Autonomous Interacting Robots

The Team The Task System Overview Key Design Decisions Strengths Room for Improvement Navigation Odometry Gameplay Layers Motor Control PID Position Correction Passive Position Correct Passive Theta Correct Passive Red Line Correct Touch Wall Correct Debugging and Integration Human Interaction Reflection Gains from Experience

(bolded sections are more interesting)

toggle TOC (ctrl + ⇔)

Together in a team of 3, we created two autonomous robots that could play connect-4 with ping pong balls on a partially randomized gamefield. Key features include:

  • an event driven gameplay loop (20Hz)
  • parallel position correct loop (100Hz)
  • human graphical interface for plotting waypoints
  • dead reckoning position system with multiple corrections
  • remembering and following waypoints

These unique features allowed us to quickly and consistently retrieve balls from the higher risk and reward randomized ball hoppers. For more detailed coverage of the mechanical and electrical components, see full design document

The two robots in action:

The Team

Finemen - Johnson, Howard, and Alyf (in order)

The Task

Full game description

Top down view of one side of the gamefield

System Overview

The central philosophy driving our design was to shift complexity to systems that are easier to debug. This meant making the mechanical and circuit components as simple as possible while building a sophisticated logic system that would elevate the simple components' functionality by integrating them together. The main reason is that a mechanical or circuits failure could cause expensive (time and money) setbacks whereas software failures can be fixed immediately at no cost.

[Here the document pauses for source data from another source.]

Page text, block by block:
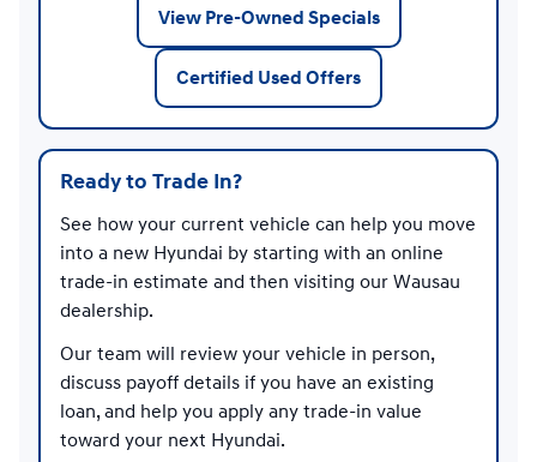
View Pre-Owned Specials
Certified Used Offers
Ready to Trade In?
See how your current vehicle can help you move
into a new Hyundai by starting with an online
trade-in estimate and then visiting our Wausau
dealership.
Our team will review your vehicle in person,
discuss payoff details if you have an existing
loan, and help you apply any trade-in value
toward your next Hyundai.

At the highest level, the logic is split into a gameplay system and a position correction system for each robot, with gameplay run at 20Hz and correction run at 100Hz. The necessity of a dedicated position correction system was determined through testing without it and observing accumulated drift error from relying solely on odometry. This is due to imperfections in our measurement of wheel dimensions (relative sizes), momentum of DC motors, and the imperfect contact of the wheels to the game board.

The fundamental state for both robots includes:

  • position (x,y,theta) where theta is in (-π, π]
  • stack of targets with (x,y,theta,type) where theta is desired arrival theta and type is associated with a gameplay action

An important detail is the strict separation of tasks and limitations on communication methods between parallel systems. The gameplay system is responsible for directing all the actions of the robots, communicating with the correction system only via its internal position. This is essential for minimizing coupling between the systems, which introduces complexity and overhead (especially true for systems running at different frequencies). See the flowchart below for the control flow of the gameplay system architecture for both robots.

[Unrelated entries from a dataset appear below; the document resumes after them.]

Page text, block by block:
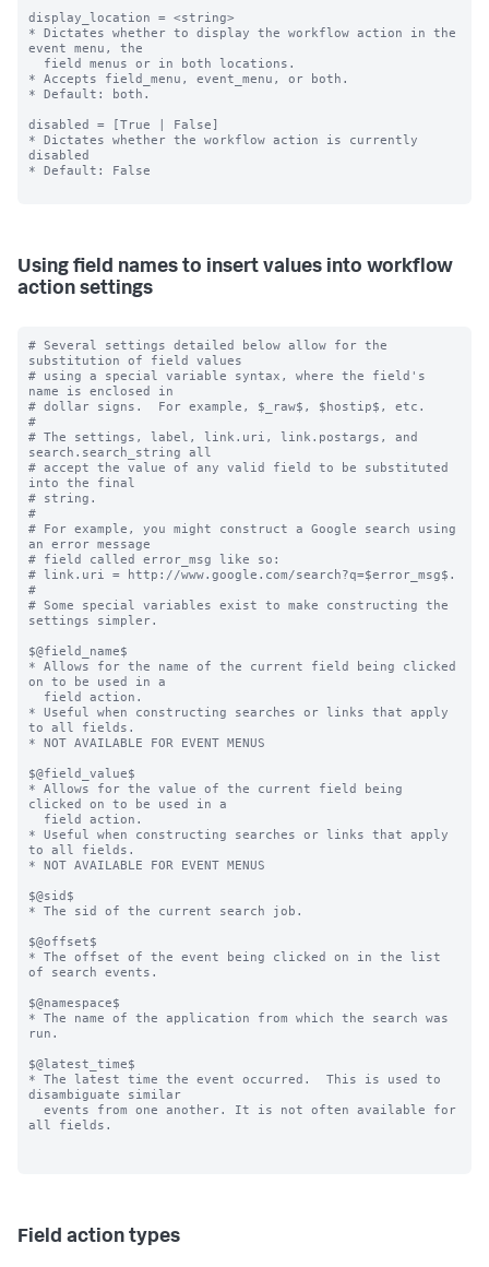
display_location = <string>
* Dictates whether to display the workflow action in the
event menu, the
* Accepts field_menu, event_menu, or both.
* Default: both.
disabled = [True | False]
* Dictates whether the workflow action is currently
disabled
* Default: False
Using field names to insert values into workflow
action settings
# Several settings detailed below allow for the
substitution of field values
# using a special variable syntax, where the field's
name is enclosed in
# dollar signs.  For example, $_raw$, $hostip$, etc.
#
# The settings, label, link.uri, link.postargs, and
search.search_string all
# accept the value of any valid field to be substituted
into the final
# string.
#
# For example, you might construct a Google search using
an error message
# field called error_msg like so:
# link.uri = http://www.google.com/search?q=$error_msg$.
#
# Some special variables exist to make constructing the
settings simpler.
$@field_name$
* Allows for the name of the current field being clicked
on to be used in a
* Useful when constructing searches or links that apply
to all fields.
* NOT AVAILABLE FOR EVENT MENUS
$@field_value$
* Allows for the value of the current field being
clicked on to be used in a
* Useful when constructing searches or links that apply
to all fields.
* NOT AVAILABLE FOR EVENT MENUS
$@sid$
* The sid of the current search job.
$@offset$
* The offset of the event being clicked on in the list
of search events.
$@namespace$
* The name of the application from which the search was
run.
$@latest_time$
* The latest time the event occurred.  This is used to
disambiguate similar
all fields.
Field action types

Only the navigation portion from gameplay and the correction system will be convered in detail here; for more detail on the gameplay layers and the mechanical and electrical aspects of our robots, see the full design document.

Key Design Decisions

The key design decision for having 2 robots came about as we decomposed the problem into semi-independent tasks:

  1. Grabbing the ball
  2. Lifting and playing the ball
  3. Moving and navigating
  4. Locating and avoiding hoppers
  5. Reading gameboard state

The tasks could be naturally divided into two camps - retriever (Rbot) {1,3,4} and gameplayer (Gbot) {2,5}. Dividing the tasks this way enables pipelining; the retriever could start retrieving another ball before the gameplayer finishes playing the ball. More importantly, dividing the tasks allows us to use much simpler mechanical actuators, as each actuator has only one job.

Another key design decision was to rely on a dead reckoning position system. Most teams relied on line-following or sonar distance sensing, both of which limited the robot to move in a certain way (either to follow lines or walls). This limitation would have caused difficulties in retrieving from the center hoppers, which were not on lines and required different angles of approach for different orientations (difficulty for wall following).

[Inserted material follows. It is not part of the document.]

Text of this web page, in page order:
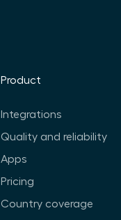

Of course, dead reckoning has the weakness of accumulated drift error, which was especially present in our robots since we used cheap ($3) motors and wheels. This led to our position correct system.


Room for Improvement


In each gameplay cycle (20Hz), the position is first updated via the odometry module, then it becomes available for each gameplay layer to query. Using its internal position, sensor information, and the top-most target position, each gameplay layer decides whether it is active or not, and if so, set the targetted speed and angle. The target of the highest priority layer is then translated into a directly measured value for both wheels in the motor_control module. The pid_control module then adjusts motor output to reach the targetted value.

This process is illustrated in the diagram below and will be explained in more detail in following sections.


At the lowest level, the movement of the robot has to be measured somehow to update its internal position. This is done by attaching a wheel encoder (see below) directly to the pre-geared motor shaft and placing an IR breakbeam sensor on both sides of it. Of course, this could be done internally in more expensive actuators, such as a continuous servo, but we had to split the budget for two robots.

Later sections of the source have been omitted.